Why (the way you implement) agility might be hindering your company’s potential
Applying textbook agility is not always a surefire way to deliver maximum value to your business.
In my previous article, I suggested technology leaders embrace agility and product vision once and for all (in lieu of traditional project management method, e.g., waterfall). In doing so, I may have painted the application of agility in a too rosy manner. For example, I only remarked that agility had to be “implemented the right way for organisation” without much detail. For the sake of intellectual honesty, I should have stressed more some pitfalls of implementation of agility (precisely Scrum). To settle the score, here are two real life scenarios in which agility delivers sub-optimal results for companies.
Both these scenarios exemplify the breadth of what can go wrong in using agile to deliver applications in a company. I will present these situations as a spectrum. It can be read as a framework to determine where your organisation lies when doing agility.
For starters, let us go beyond the easy definition of agile: “on the fly” or “without much preparation.” Scrum is a lightweight framework that defines events and sequences (such as daily or weekly meetings), artifacts (like feature backlogs as User stories), and roles (defining the actors and their responsibilities) for projects. The two bonuses of this framework are:
- does not necessitate that all elements be implemented: Scrum should be adapted to your company’s culture and capabilities;
- can be implemented along with other agile frameworks such as Kanban and eXtrem Programming for more productivity and design thinking to enhance collaboration with users.
Agilists in an ivory tower
The set-up is akin to what could happen in a waterfall project:
- The development team gets the business requirements from the business or on rare occasion, writes the business requirement by itself without consulting the functional team;
- The development team then proceeds to implement the application by religiously applying the scrum framework: daily and weekly meetings, writing of user stories and use of a kanban board to track their advancement through various metrics;
- The project is finally delivered to the business teams along with its documentation.
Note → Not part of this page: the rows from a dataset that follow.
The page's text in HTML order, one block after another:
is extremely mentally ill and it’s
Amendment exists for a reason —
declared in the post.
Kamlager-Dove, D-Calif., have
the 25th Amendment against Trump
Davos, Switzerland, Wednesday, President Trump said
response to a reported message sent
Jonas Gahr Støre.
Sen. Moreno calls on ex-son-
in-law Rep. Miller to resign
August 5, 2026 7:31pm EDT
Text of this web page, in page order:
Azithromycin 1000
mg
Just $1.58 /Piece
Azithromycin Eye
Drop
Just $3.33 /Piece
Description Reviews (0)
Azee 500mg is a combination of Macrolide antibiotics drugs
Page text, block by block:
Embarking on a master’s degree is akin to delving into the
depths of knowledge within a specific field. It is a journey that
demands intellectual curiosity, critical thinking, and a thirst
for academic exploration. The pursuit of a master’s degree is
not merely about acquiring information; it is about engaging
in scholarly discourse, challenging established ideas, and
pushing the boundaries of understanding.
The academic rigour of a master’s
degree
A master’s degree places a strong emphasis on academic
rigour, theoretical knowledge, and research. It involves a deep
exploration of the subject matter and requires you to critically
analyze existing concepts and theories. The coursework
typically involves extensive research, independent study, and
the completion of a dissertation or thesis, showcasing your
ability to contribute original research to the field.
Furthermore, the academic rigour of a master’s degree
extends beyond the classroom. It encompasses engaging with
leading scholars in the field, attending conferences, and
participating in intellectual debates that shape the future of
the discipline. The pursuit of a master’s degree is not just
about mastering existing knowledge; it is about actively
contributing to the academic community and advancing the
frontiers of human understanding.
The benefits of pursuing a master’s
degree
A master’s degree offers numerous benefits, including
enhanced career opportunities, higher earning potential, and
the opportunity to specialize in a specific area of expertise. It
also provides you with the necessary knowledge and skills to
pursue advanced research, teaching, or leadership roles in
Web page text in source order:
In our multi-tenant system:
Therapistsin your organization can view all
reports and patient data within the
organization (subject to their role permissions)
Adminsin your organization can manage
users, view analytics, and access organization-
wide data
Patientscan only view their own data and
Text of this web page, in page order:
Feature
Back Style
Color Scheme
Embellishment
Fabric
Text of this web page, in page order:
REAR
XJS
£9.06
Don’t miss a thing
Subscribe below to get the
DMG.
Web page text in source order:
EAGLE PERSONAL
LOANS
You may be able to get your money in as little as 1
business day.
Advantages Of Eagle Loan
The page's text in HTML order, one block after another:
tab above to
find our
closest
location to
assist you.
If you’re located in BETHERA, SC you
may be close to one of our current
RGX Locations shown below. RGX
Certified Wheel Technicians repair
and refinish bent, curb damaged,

On occasions a Run team is charged with maintaining the product while the development moves to another project.
Illustration: on a new business line creation project, the technology leaders took the responsibility to design the different software needed. They would schedule design thinking sessions with the users only to dismiss their requests deemed of low business value. Even protests from the COO to the CEO did not change the environment of the project. The development team strictly adhered to the agile framework.
This fact is either due to the company culture or to the balance of power leaning on the side of technologists. One justification for this way of working is the need to go as quickly as possible on the project (with the premise that interactions with the business can be a distraction). In sum, technology leaders believe that they know better what features are needed and when.
This phenomenon occurs also in companies that have switched to agility but for some reasons have kept the waterfall philosophy. We can also refer to technologist as isolated agilists.
Hyperactive business leaders
Here we find ourselves on the other side of the spectrum:
- General business requirements along with a product roadmap are agreed upon between the business and the technologists at the beginning of the project;
- The business leaders are aware of the importance of technologies to their core business; so they are very much involved in the project. But priorities are regularly shifted solely at their will, without input from technologists. In other words, the business dictates what features are to be implemented and will often change their mind on the developments to be done. Short deadlines will also be pushed onto technologists, often at the expense of software quality. An unfinished or buggy feature will be pushed in to production when the business requires it;
- The development team will de facto implement Scrum on the project, not by choice but by necessity. Nonetheless, Scrum, to the technology team, will mean being able to work on short iterations and quickly refocus to follow the pace imposed by the business.
Illustration: on a deployment project for a neobank, the technology team complained of the quickly changing priorities. This situation affected their focus and motivation. In fact, the business leaders would take part in the week product reviews and give the directions for the upcoming week, changing the team’s delivery schedule and requesting ongoing developments be upheld or that the whole team focuses solely on a feature to be delivered in emergency the following week. The development team would then carry on its mission.
These scenes play out during a high stake digital transformation programme such as the creation of a new business line. The business leaders make these decisions in reaction to stimuli from the business landscape or to follow a new trend, with minimal to no planning. The requests are minor features or increments to a feature or bug fixes. The balance of the power is, indeed, on the side of the business.
The technology team hardly has time to design, let alone implement long-medium term objectives. The technical debt also grows sharply because the team is focused on implementing business features. The switching cost (i.e., energy necessary to turn focus to another subject) is also high, affecting team’s morale. Incidentally, a high talent churn rate can also be expected.
To the layman, agility means ability to switch from one task to another. This type of agile can be defined as: reactive agility for business.
Reconciling positions
After our analysis, it seems obvious that the good type of agility should be somewhere in the middle of the spectrum. However, there is no definite solution. Business leaders and technology leaders should discuss and agree on the best set up that would suit both parties and ultimately, the business interests. They can do so by taking into account:
- the company culture;
- its capabilities (e.g., tooling and talents);
- and business objectives.
Agile should allow a company to play the short game (e.g., small upgrades, bug fixes) as well as the long game (i.e., innovative projects for the long haul). It should allow the business to be itself agile and pivot quickly and market conditions require.